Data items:
- Opening Delimiter -

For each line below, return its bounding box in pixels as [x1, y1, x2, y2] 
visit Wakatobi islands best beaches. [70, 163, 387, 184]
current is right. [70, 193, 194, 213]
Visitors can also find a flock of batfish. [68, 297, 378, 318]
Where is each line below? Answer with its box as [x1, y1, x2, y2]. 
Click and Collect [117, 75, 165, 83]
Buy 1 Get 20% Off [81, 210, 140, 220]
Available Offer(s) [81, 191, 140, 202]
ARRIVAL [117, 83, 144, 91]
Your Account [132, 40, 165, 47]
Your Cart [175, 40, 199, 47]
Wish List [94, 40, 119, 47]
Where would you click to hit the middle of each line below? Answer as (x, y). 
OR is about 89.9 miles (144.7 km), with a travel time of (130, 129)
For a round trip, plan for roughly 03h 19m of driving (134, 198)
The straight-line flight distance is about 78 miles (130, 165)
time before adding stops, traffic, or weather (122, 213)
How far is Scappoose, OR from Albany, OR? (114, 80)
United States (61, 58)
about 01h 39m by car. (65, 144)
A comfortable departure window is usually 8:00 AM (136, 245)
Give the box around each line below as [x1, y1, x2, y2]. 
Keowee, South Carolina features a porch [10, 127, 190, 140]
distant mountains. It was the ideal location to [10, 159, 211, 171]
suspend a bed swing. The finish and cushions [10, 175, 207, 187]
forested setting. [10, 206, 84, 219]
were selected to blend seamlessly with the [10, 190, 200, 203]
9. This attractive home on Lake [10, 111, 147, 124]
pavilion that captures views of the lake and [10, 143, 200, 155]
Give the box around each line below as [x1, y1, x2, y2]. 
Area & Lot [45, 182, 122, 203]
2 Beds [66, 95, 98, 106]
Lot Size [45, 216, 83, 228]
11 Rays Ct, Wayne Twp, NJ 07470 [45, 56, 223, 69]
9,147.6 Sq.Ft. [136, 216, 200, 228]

- Closing Delimiter -

● **TASK TO CARRY OUT**:
All lines from the start of the entries through the line where "Wish List [94, 40, 119, 47]" sits should be duplicated exactly, with nothing else in the output.

● **WRITTEN ANSWER**:
For each line below, return its bounding box in pixels as [x1, y1, x2, y2] 
visit Wakatobi islands best beaches. [70, 163, 387, 184]
current is right. [70, 193, 194, 213]
Visitors can also find a flock of batfish. [68, 297, 378, 318]
Where is each line below? Answer with its box as [x1, y1, x2, y2]. 
Click and Collect [117, 75, 165, 83]
Buy 1 Get 20% Off [81, 210, 140, 220]
Available Offer(s) [81, 191, 140, 202]
ARRIVAL [117, 83, 144, 91]
Your Account [132, 40, 165, 47]
Your Cart [175, 40, 199, 47]
Wish List [94, 40, 119, 47]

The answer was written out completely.